The quarterly publication of the Stable Value Investment Association
Fourth Quarter 2000 • Volume 4 Issue 4
How Adding Advice to a 401(k) Plan Can Impact Stable Value Contracts
By Randy Myers
Amid the ongoing debate
over whether it is appropriate and effective to offer online investment
advice to participants in defined contribution plans, a subtle technical
factor sometimes gets overlooked: the impact that offering advice has
on the benefit responsive contracts in stable value funds.
These contracts are,
in effect, insurance policies that ensure that shareholders of a stable
value fund can withdraw their money at book value, regardless of the market
value of the underlying assets in the fund. In most defined contribution
plans, the addition of an advice service qualifies as a plan change requiring
notification to the issuer of the stable value wrap contract. If the wrap
provider concludes that the change could increase the risk of providing
the contract—perhaps by encouraging plan participants to withdraw substantial
amounts of money from the stable value fund—it could take any number of
steps potentially detrimental to the stable value fund and its shareholders.

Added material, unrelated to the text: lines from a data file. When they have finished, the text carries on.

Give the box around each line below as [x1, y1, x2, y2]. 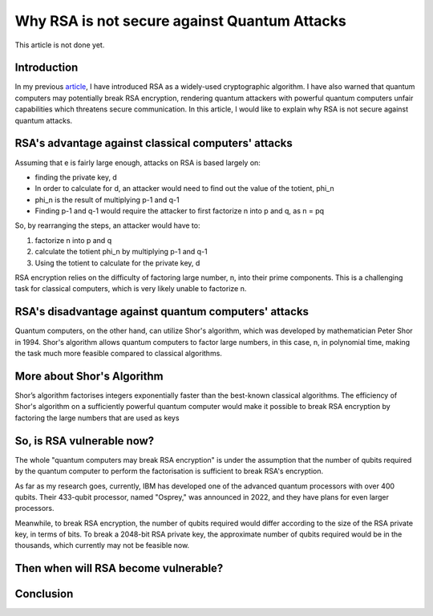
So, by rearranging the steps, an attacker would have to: [14, 221, 200, 230]
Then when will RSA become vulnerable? [14, 561, 224, 575]
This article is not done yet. [14, 40, 105, 50]
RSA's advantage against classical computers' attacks [14, 136, 293, 150]
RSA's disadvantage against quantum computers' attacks [14, 305, 309, 318]
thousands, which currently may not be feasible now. [14, 541, 190, 550]
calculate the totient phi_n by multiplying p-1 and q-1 [34, 247, 208, 257]
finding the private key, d [34, 172, 118, 182]
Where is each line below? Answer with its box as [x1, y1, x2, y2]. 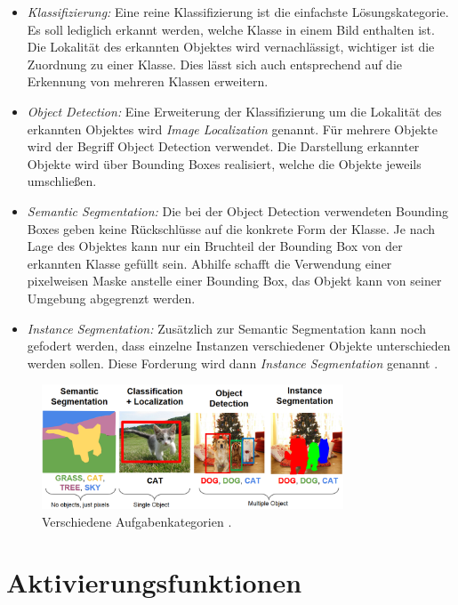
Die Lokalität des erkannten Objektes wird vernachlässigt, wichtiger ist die [27, 37, 435, 56]
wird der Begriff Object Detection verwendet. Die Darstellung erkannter [27, 137, 420, 156]
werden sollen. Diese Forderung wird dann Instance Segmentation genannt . [27, 353, 438, 372]
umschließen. [27, 172, 97, 190]
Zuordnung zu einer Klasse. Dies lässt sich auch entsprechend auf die [27, 54, 403, 73]
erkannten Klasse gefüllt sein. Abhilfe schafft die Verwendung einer [27, 254, 392, 272]
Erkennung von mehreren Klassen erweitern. [27, 72, 269, 91]
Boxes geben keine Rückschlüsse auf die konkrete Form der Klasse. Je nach [27, 219, 436, 238]
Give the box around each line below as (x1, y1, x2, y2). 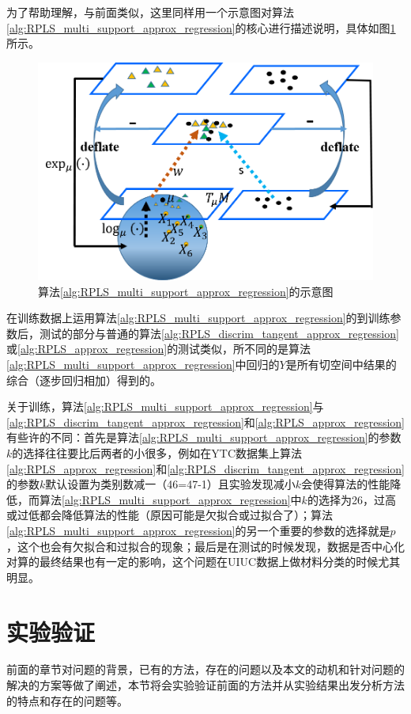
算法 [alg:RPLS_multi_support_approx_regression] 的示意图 (38, 283, 334, 299)
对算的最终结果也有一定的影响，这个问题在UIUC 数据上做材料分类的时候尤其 (6, 553, 401, 570)
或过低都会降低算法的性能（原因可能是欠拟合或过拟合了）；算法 (6, 507, 333, 523)
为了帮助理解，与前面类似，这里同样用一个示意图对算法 (6, 4, 294, 20)
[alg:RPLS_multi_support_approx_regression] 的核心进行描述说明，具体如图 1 (6, 19, 396, 36)
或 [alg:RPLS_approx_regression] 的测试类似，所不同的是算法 (6, 340, 311, 357)
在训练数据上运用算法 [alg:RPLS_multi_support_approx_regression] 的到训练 (6, 310, 390, 326)
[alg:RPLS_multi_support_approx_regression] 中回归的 (6, 356, 280, 372)
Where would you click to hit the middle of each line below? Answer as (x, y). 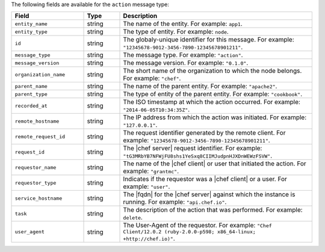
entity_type (31, 32)
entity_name (31, 24)
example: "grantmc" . (151, 171)
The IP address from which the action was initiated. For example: (215, 117)
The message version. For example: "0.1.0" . (186, 63)
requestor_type (36, 183)
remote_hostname (37, 121)
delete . (133, 218)

Speaking at the Stable Value Investment Association 2000 National Forum,
Steve LeLaurin, senior account manager with stable value manager PRIMCO
Capital Management, said those steps could include canceling the contract
or assessing higher fees.
Wrap providers are
leery of advice services because they are new, and, as a consequence,
there is little historical record of their impact on cash flows within
defined contribution plans. Also, said Henry Kao, a director with wrap
provider UBS AG, "some advice models provide misleading recommendations
to stable value funds because they do not capture the basic characteristics
of stable value (in their asset allocation models)."
Thus far, says Kao,
his firm has signed off on only one advice model (he didn't specify which
one). In some cases, he says, UBS has terminated some of its wrap contracts
when it didn't agree with, or understand, the advice model being introduced,
or when it didn't feel that the existing contract terms sufficiently insulated
it from the potential changes that could be triggered in the plan.
Aruna Hobbs, director
of institutional products for Aegon Institutional Markets, says her firm
has been asked to review the introduction of advice services at a handful
of the plans for which it provides stable value wrap contracts, and in
each case has okayed the move. Speaking after the National Forum, Hobbs
said that Aegon hasn't given blanket approval to any advice service. Instead,
her firm is reviewing each plan proposing the change on a case-by-case
basis to determine whether any action on its part is necessary.
"We look at this along
with the rest of our standard underwriting parameters and take into consideration
a broad range of factors, such as the historical volatility of the plan's
cash flows, the manager's record managing liquidity, and presence or absence
of a buffer position ahead of us that would protect us if a lot of participants
suddenly wanted to pull their money out of the stable value fund," Hobbs
said.
Thus far, observed
Hobbs, Aegon has not had any cases in which it concluded that the addition
of an investment advice program would materially escalate its risk. Among
the advice providers that Aegon has approved on a case-by-case basis,
she said, are Financial Engines and mPower, as well as a number of in-house
advice services.
Now that advice services
are becoming more commonplace, Hobbs added, Aegon is building provisions
for them into its underwriting discipline. In the meantime, Kao recommends
that the stable value community continue to maintain a dialogue with advice
providers on this issue. He also suggests that plan sponsors make the
treatment of stable value funds a search criteria when selecting advice
providers for their defined contribution plans.